═══ Task data

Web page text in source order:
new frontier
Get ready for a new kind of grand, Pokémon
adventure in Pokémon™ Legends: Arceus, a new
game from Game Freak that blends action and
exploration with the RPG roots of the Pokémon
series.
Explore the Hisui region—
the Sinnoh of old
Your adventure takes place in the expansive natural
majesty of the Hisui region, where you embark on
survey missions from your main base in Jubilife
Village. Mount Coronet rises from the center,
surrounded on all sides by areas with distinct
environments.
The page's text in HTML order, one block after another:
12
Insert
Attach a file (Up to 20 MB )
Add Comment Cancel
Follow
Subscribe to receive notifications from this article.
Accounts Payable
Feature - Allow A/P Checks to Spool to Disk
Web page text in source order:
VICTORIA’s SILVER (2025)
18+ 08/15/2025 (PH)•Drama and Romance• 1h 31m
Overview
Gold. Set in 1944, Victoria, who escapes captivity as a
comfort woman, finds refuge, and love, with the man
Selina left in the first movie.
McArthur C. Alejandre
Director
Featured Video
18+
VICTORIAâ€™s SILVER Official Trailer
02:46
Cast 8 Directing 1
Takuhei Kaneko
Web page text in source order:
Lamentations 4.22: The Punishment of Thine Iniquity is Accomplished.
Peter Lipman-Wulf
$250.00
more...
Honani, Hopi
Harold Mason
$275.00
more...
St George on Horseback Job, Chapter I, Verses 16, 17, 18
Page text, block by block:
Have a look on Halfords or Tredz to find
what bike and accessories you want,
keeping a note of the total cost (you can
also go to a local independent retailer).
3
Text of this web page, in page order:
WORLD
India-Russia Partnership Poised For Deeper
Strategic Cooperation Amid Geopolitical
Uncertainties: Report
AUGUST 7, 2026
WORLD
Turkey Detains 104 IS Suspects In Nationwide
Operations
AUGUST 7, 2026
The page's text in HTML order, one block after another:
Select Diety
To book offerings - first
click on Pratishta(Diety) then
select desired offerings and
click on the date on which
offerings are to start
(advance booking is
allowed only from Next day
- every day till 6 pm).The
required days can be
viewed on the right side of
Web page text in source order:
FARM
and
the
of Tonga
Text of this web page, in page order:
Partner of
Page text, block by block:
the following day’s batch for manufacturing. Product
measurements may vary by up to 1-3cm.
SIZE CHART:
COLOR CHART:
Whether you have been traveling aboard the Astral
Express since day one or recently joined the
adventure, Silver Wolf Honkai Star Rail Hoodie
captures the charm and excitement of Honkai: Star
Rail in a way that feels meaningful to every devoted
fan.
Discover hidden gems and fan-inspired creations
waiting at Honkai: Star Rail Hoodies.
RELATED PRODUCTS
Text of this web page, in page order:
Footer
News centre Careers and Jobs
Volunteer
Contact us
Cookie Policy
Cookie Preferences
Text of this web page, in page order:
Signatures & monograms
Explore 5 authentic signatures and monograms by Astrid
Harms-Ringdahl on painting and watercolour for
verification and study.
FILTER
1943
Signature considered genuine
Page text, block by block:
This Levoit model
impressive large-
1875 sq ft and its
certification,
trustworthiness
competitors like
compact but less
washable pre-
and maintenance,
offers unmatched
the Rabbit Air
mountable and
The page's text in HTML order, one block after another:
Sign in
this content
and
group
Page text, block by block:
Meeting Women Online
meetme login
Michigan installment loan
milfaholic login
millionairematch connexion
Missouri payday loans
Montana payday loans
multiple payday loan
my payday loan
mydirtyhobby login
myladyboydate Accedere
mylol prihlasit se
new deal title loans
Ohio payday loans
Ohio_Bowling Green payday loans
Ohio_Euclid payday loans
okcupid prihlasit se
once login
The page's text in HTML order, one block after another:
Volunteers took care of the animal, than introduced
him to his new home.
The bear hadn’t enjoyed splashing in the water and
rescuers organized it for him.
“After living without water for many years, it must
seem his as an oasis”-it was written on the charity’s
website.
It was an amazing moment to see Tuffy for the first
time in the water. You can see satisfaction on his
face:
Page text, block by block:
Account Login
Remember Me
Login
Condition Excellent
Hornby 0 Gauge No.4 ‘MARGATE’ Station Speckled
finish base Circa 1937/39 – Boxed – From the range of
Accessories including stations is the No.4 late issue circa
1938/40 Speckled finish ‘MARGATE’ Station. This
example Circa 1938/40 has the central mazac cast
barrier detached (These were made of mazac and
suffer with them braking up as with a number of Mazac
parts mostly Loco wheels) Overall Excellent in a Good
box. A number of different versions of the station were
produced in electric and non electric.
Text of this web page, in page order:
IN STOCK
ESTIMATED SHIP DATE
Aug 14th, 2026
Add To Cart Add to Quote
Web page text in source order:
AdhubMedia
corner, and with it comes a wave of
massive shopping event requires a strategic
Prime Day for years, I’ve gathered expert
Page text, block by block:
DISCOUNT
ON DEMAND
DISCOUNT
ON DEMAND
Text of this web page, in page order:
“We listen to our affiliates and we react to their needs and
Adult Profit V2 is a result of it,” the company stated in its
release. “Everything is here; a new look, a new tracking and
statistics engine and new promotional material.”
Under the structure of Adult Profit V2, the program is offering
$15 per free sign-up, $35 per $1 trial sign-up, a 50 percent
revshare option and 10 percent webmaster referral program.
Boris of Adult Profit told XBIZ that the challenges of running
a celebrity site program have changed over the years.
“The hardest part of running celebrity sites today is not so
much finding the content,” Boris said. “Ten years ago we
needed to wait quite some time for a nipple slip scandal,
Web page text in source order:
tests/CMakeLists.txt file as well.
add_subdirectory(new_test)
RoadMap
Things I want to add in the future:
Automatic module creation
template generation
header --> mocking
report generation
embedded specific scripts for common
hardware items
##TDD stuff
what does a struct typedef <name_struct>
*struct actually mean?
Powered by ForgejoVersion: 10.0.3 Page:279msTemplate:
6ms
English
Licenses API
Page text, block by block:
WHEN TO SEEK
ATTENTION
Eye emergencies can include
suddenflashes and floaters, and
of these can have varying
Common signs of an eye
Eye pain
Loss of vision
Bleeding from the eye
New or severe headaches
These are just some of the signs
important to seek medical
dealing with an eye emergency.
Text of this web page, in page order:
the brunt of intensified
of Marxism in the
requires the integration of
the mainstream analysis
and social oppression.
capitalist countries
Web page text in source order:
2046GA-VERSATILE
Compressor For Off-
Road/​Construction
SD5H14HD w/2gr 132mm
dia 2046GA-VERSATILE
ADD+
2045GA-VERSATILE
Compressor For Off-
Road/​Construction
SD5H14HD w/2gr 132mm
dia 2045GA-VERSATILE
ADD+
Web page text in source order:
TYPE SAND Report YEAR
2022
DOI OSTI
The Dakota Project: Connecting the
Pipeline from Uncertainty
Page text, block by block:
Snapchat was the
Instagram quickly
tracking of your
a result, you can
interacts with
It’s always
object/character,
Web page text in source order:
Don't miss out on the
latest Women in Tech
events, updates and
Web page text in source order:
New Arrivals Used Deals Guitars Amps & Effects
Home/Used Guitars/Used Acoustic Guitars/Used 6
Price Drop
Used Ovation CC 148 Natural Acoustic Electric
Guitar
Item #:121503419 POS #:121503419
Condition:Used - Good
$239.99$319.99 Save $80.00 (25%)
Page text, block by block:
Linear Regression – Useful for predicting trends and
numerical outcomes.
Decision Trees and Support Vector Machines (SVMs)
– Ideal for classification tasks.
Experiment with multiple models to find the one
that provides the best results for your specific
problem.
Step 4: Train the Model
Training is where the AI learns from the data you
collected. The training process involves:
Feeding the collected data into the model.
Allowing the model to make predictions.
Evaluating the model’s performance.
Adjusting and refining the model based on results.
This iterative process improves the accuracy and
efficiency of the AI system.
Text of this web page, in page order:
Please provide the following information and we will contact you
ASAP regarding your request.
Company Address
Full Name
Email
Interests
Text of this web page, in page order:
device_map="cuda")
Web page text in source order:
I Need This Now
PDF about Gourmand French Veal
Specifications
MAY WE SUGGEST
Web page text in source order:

══════

» **Required work**
Each line of the listing above should be output exactly.

» **Exercise response**
Web page text in source order:
new frontier
Get ready for a new kind of grand, Pokémon
adventure in Pokémon™ Legends: Arceus, a new
game from Game Freak that blends action and
exploration with the RPG roots of the Pokémon
series.
Explore the Hisui region—
the Sinnoh of old
Your adventure takes place in the expansive natural
majesty of the Hisui region, where you embark on
survey missions from your main base in Jubilife
Village. Mount Coronet rises from the center,
surrounded on all sides by areas with distinct
environments.
The page's text in HTML order, one block after another:
12
Insert
Attach a file (Up to 20 MB )
Add Comment Cancel
Follow
Subscribe to receive notifications from this article.
Accounts Payable
Feature - Allow A/P Checks to Spool to Disk
Web page text in source order:
VICTORIA’s SILVER (2025)
18+ 08/15/2025 (PH)•Drama and Romance• 1h 31m
Overview
Gold. Set in 1944, Victoria, who escapes captivity as a
comfort woman, finds refuge, and love, with the man
Selina left in the first movie.
McArthur C. Alejandre
Director
Featured Video
18+
VICTORIAâ€™s SILVER Official Trailer
02:46
Cast 8 Directing 1
Takuhei Kaneko
Web page text in source order:
Lamentations 4.22: The Punishment of Thine Iniquity is Accomplished.
Peter Lipman-Wulf
$250.00
more...
Honani, Hopi
Harold Mason
$275.00
more...
St George on Horseback Job, Chapter I, Verses 16, 17, 18
Page text, block by block:
Have a look on Halfords or Tredz to find
what bike and accessories you want,
keeping a note of the total cost (you can
also go to a local independent retailer).
3
Text of this web page, in page order:
WORLD
India-Russia Partnership Poised For Deeper
Strategic Cooperation Amid Geopolitical
Uncertainties: Report
AUGUST 7, 2026
WORLD
Turkey Detains 104 IS Suspects In Nationwide
Operations
AUGUST 7, 2026
The page's text in HTML order, one block after another:
Select Diety
To book offerings - first
click on Pratishta(Diety) then
select desired offerings and
click on the date on which
offerings are to start
(advance booking is
allowed only from Next day
- every day till 6 pm).The
required days can be
viewed on the right side of
Web page text in source order:
FARM
and
the
of Tonga
Text of this web page, in page order:
Partner of
Page text, block by block:
the following day’s batch for manufacturing. Product
measurements may vary by up to 1-3cm.
SIZE CHART:
COLOR CHART:
Whether you have been traveling aboard the Astral
Express since day one or recently joined the
adventure, Silver Wolf Honkai Star Rail Hoodie
captures the charm and excitement of Honkai: Star
Rail in a way that feels meaningful to every devoted
fan.
Discover hidden gems and fan-inspired creations
waiting at Honkai: Star Rail Hoodies.
RELATED PRODUCTS
Text of this web page, in page order:
Footer
News centre Careers and Jobs
Volunteer
Contact us
Cookie Policy
Cookie Preferences
Text of this web page, in page order:
Signatures & monograms
Explore 5 authentic signatures and monograms by Astrid
Harms-Ringdahl on painting and watercolour for
verification and study.
FILTER
1943
Signature considered genuine
Page text, block by block:
This Levoit model
impressive large-
1875 sq ft and its
certification,
trustworthiness
competitors like
compact but less
washable pre-
and maintenance,
offers unmatched
the Rabbit Air
mountable and
The page's text in HTML order, one block after another:
Sign in
this content
and
group
Page text, block by block:
Meeting Women Online
meetme login
Michigan installment loan
milfaholic login
millionairematch connexion
Missouri payday loans
Montana payday loans
multiple payday loan
my payday loan
mydirtyhobby login
myladyboydate Accedere
mylol prihlasit se
new deal title loans
Ohio payday loans
Ohio_Bowling Green payday loans
Ohio_Euclid payday loans
okcupid prihlasit se
once login
The page's text in HTML order, one block after another:
Volunteers took care of the animal, than introduced
him to his new home.
The bear hadn’t enjoyed splashing in the water and
rescuers organized it for him.
“After living without water for many years, it must
seem his as an oasis”-it was written on the charity’s
website.
It was an amazing moment to see Tuffy for the first
time in the water. You can see satisfaction on his
face:
Page text, block by block:
Account Login
Remember Me
Login
Condition Excellent
Hornby 0 Gauge No.4 ‘MARGATE’ Station Speckled
finish base Circa 1937/39 – Boxed – From the range of
Accessories including stations is the No.4 late issue circa
1938/40 Speckled finish ‘MARGATE’ Station. This
example Circa 1938/40 has the central mazac cast
barrier detached (These were made of mazac and
suffer with them braking up as with a number of Mazac
parts mostly Loco wheels) Overall Excellent in a Good
box. A number of different versions of the station were
produced in electric and non electric.
Text of this web page, in page order:
IN STOCK
ESTIMATED SHIP DATE
Aug 14th, 2026
Add To Cart Add to Quote
Web page text in source order:
AdhubMedia
corner, and with it comes a wave of
massive shopping event requires a strategic
Prime Day for years, I’ve gathered expert
Page text, block by block:
DISCOUNT
ON DEMAND
DISCOUNT
ON DEMAND
Text of this web page, in page order:
“We listen to our affiliates and we react to their needs and
Adult Profit V2 is a result of it,” the company stated in its
release. “Everything is here; a new look, a new tracking and
statistics engine and new promotional material.”
Under the structure of Adult Profit V2, the program is offering
$15 per free sign-up, $35 per $1 trial sign-up, a 50 percent
revshare option and 10 percent webmaster referral program.
Boris of Adult Profit told XBIZ that the challenges of running
a celebrity site program have changed over the years.
“The hardest part of running celebrity sites today is not so
much finding the content,” Boris said. “Ten years ago we
needed to wait quite some time for a nipple slip scandal,
Web page text in source order:
tests/CMakeLists.txt file as well.
add_subdirectory(new_test)
RoadMap
Things I want to add in the future:
Automatic module creation
template generation
header --> mocking
report generation
embedded specific scripts for common
hardware items
##TDD stuff
what does a struct typedef <name_struct>
*struct actually mean?
Powered by ForgejoVersion: 10.0.3 Page:279msTemplate:
6ms
English
Licenses API
Page text, block by block:
WHEN TO SEEK
ATTENTION
Eye emergencies can include
suddenflashes and floaters, and
of these can have varying
Common signs of an eye
Eye pain
Loss of vision
Bleeding from the eye
New or severe headaches
These are just some of the signs
important to seek medical
dealing with an eye emergency.
Text of this web page, in page order:
the brunt of intensified
of Marxism in the
requires the integration of
the mainstream analysis
and social oppression.
capitalist countries
Web page text in source order:
2046GA-VERSATILE
Compressor For Off-
Road/​Construction
SD5H14HD w/2gr 132mm
dia 2046GA-VERSATILE
ADD+
2045GA-VERSATILE
Compressor For Off-
Road/​Construction
SD5H14HD w/2gr 132mm
dia 2045GA-VERSATILE
ADD+
Web page text in source order:
TYPE SAND Report YEAR
2022
DOI OSTI
The Dakota Project: Connecting the
Pipeline from Uncertainty
Page text, block by block:
Snapchat was the
Instagram quickly
tracking of your
a result, you can
interacts with
It’s always
object/character,
Web page text in source order:
Don't miss out on the
latest Women in Tech
events, updates and
Web page text in source order:
New Arrivals Used Deals Guitars Amps & Effects
Home/Used Guitars/Used Acoustic Guitars/Used 6
Price Drop
Used Ovation CC 148 Natural Acoustic Electric
Guitar
Item #:121503419 POS #:121503419
Condition:Used - Good
$239.99$319.99 Save $80.00 (25%)
Page text, block by block:
Linear Regression – Useful for predicting trends and
numerical outcomes.
Decision Trees and Support Vector Machines (SVMs)
– Ideal for classification tasks.
Experiment with multiple models to find the one
that provides the best results for your specific
problem.
Step 4: Train the Model
Training is where the AI learns from the data you
collected. The training process involves:
Feeding the collected data into the model.
Allowing the model to make predictions.
Evaluating the model’s performance.
Adjusting and refining the model based on results.
This iterative process improves the accuracy and
efficiency of the AI system.
Text of this web page, in page order:
Please provide the following information and we will contact you
ASAP regarding your request.
Company Address
Full Name
Email
Interests
Text of this web page, in page order:
device_map="cuda")
Web page text in source order:
I Need This Now
PDF about Gourmand French Veal
Specifications
MAY WE SUGGEST
Web page text in source order:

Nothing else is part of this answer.